As far as I can tell, this is how it happened.
Somebody submits a story about the breaking of the HD-DVD AACS key code to Digg. The story includes the actual code, which — as Mike pointed out in an e-mail — looks like a string of creepy numbers from “Lost”. (My first thought was that it was someone’s home WEP key.)
The Digg story gets Digged (Dugg?) by something like 15,000 users.
Digg cites intellectual property and deletes the story.
Digg catches on fire.
Okay, not on fire. But there were a lot of raging geeks yelling about the end of Web 2.0 and the death of free speech and all sorts of other 21st-century concerns.
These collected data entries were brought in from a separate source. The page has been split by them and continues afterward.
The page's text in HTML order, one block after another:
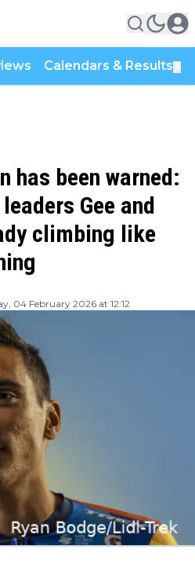
Calendars & Results
has been warned:
Gee and
climbing like
04 February 2026 at 12:12
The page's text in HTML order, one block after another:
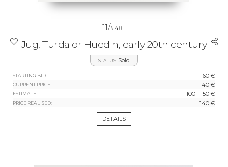
11/#48
Jug, Turda or Huedin, early 20th century
STATUS: Sold
STARTING BID: 60 €
CURRENT PRICE: 140 €
ESTIMATE: 100 - 150 €
PRICE REALISED: 140 €
DETAILS
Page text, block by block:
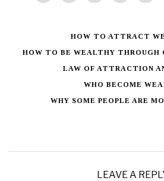
HOW TO ATTRACT
HOW TO BE WEALTHY THROUGH
LAW OF ATTRACTION
WHO BECOME
WHY SOME PEOPLE ARE
LEAVE A

Even Digg seems to understand that the yanking of a geek news story is a bad idea these days, as far as optics go.
But at the risk of being branded a cranky old contrarian who just doesn’t get it, man, I’d like to ask one question: How is the revelation of the HD-DVD AACS key world news? How many of us are going to run to our local Best Buy and grab that HD-DVD disc of “Alpha Dog” and bring it home to share it with the online downloading community? Who’s got the time? Who’s got the bandwidth?
… okay, I understand what’s really at stake here. Studios won’t support either of the high-def DVD formats if they don’t think they’re secure, and DRM is all there is between their precious 18 GB movie files and hundreds of thousands of hungry, freeloading college students. So the perception of security is at least as important as actual security.
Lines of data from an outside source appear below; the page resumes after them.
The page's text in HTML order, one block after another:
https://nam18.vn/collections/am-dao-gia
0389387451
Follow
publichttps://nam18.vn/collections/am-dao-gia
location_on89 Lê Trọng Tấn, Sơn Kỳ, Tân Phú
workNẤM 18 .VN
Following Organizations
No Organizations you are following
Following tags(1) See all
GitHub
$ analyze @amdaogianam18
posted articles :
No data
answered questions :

But here’s the thing: DRM — that’s Digital Rights Management, for those of you without the nerd phrasebook — always gets cracked. There are literally dozens of ripping programs available for standard DVD now, and people still walk into stores and buy those discs by the millions every week. People who download pirated movies will always be a niche market; the trick is to keep legitimate consumers buying the best possible product.
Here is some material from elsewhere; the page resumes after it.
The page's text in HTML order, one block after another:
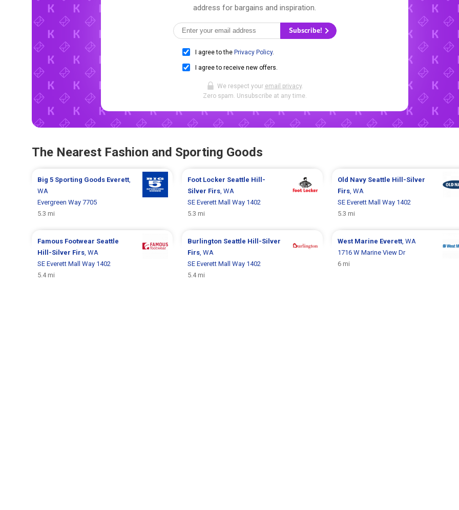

I am not naive enough to believe I’ve just solved the piracy problem. But I do think things would be better if certain forces just acknowledged that some piracy is inevitable, and stopped treating the rest of the public like shifty loiterers just waiting for the chance to snap up some free stuff while the corporate back is turned. It spawns an uncomfortable culture of intimidation that allows stuff like this Digg thing to happen.
Also, I’d really like that HD-DVD edition of “Shaun of the Dead”, and ain’t no stinking pirate gonna stand in my way.